Vendredi matin 30 janvier, sur France-Info, on traitait de la question des temps d’antenne accordés à la majorité et à l’opposition, celle-ci regrettant que les apparitions du chef de l’Etat ne soient pas prises en compte. Notre Ministre de la culture, Madame Christine Albanel, eut alors ces paroles admirables : « il ne faut pas englober le Président dans une logique partisane». Ben, voyons !
Encore faudrait-il qu’il ne s’y engloutisse pas lui-même. Lorsque, le 5 juillet, gesticulant à son habitude, hilare, il déclare, devant l'UMP (tiens, tiens ?) : «Désormais, en France, quand il y a une grève, personne ne s’en aperçoit », on sent bien qu’il est le président de tous les Français, y compris de ceux qui, moins bien lotis que lui, devant le refus de se faire entendre par leurs directions, n’ont d’autre solution que de faire grève, prenant ainsi, selon l’abominable formule des uns et des autres, « les usagers en otages. »
Que l’on me permette de rappeler ce qu’est un otage. Pour se protéger, des forces d’occupation se saisissent, au hasard ou avec la complicité de collaborateurs, de citoyens qu’ils menacent d’exécuter en représailles après des attentats dirigés contre eux. Inversement, des guérilleros en rébellion contre un pouvoir établi capturent des personnes qu’ils essayent d'échanger contre des fonds, des armes ou la libération de leurs camarades emprisonnés. Si je ne suis pas en mesure de dresser un martyrologue de ces victimes, la deuxième guerre mondiale et les diverses guerres, civiles ou étrangères, du Proche-Orient, pour ne citer qu’elles, en ont fait d’innombrables. Toutes ces personnes, assassinées ou simplement privées, parfois des mois, voire des années, de leur liberté, étaient des otages. Il est indécent d’appeler ainsi des usagers qui, certes, se trouvent gênés dans leur vie professionnelle ou familiale, subissent de la fatigue ou des pertes financières, mais ne se sont à aucun moment trouvés en danger de mort. Les coupables, ce ne sont pas les grévistes, mais bien ceux qui feignent de les ignorer, pas vrai, cher Président qui ne voit rien ?

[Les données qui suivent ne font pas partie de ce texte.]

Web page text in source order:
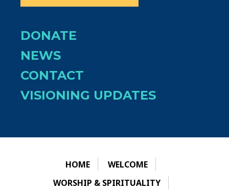
DONATE
NEWS
CONTACT
VISIONING UPDATES
HOME
WELCOME
WORSHIP & SPIRITUALITY
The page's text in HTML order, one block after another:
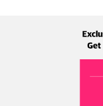
Term
Address: A-301, 114, Gasan
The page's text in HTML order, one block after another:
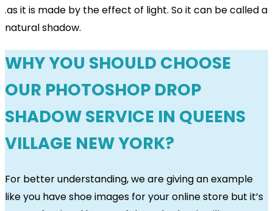
.as it is made by the effect of light. So it can be called a
natural shadow.
WHY YOU SHOULD CHOOSE
OUR PHOTOSHOP DROP
SHADOW SERVICE IN QUEENS
VILLAGE NEW YORK?
For better understanding, we are giving an example
like you have shoe images for your online store but it’s
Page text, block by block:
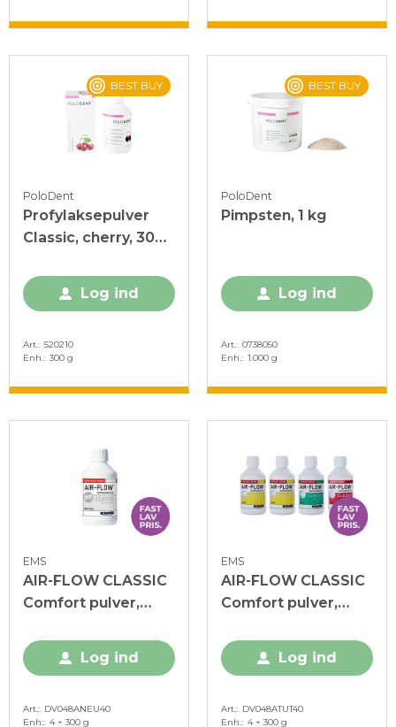
BEST BUY
PoloDent
Profylaksepulver
Classic, cherry, 300
Log ind
Art.
520210
Enh.
300 g
BEST BUY
PoloDent
Pimpsten, 1 kg
Log ind
Art.
0738050
Enh.
1.000 g
EMS
AIR-FLOW CLASSIC
Comfort pulver,
Log ind
Art.
DV048ANEU40
Enh. 4 × 300 g
EMS
AIR-FLOW CLASSIC
Comfort pulver,
g
Log ind
Art.
DV048ATUT40
Enh. 4 × 300 g

Le 12 janvier, à Saint-Lô, des manifestants ont tenté de se faire entendre d’un Président qui joint l’aveuglement à la surdité, toujours avec ce rayonnant sentiment de satisfaction. Il s’est trouvé contraint d’annuler un de ces bains de foule dont il est si friand (et gare à qui refuse de serrer sa main vénérable !) Résultat : le préfet, M. Jean Charbonniaud, et le Directeur de la police se trouvent prestement virés. Devant certaines réactions indignées, l’aboyeur national, le sieur Frédéric Lefebvre, s’empresse de déclarer : « Il faut s'habituer dans ce pays à ce que les gens qui rendent des comptes ne soient pas nécessairement uniquement les gens qui sont au plus bas niveau de l'échelle » Rendre des comptes, certes, mais pour quoi ? Le préfet, représentant de l’Etat auprès du peuple, doit assurer la sécurité de tous, président compris, mais n’a pas à étouffer la voix de ses administrés. Il serait plus dans son rôle de la faire remonter.
Plus discrètement, notre Président s’est rendu à Provins suite au départ programmé du 2° régiment de hussards cantonné à Sourdun. En compensation, ces militaires seront remplacés par des personnels du SETRA. Le car qui amenait des membres du SETRA à la rencontre du Président a été bloqué par la gendarmerie puis par la police ce qui les empêchés de dialoguer avec notre magistrat suprême non partisan, qui adore pourtant frayer avec le peuple français. Ici, le préfet a su sauver sa tête mais à quel prix ? Depuis quand les manifestations pacifiques sont-elles interdites en France ? Depuis qu’un aspirant Maître du monde s’applique à y confisquer tous les pouvoirs.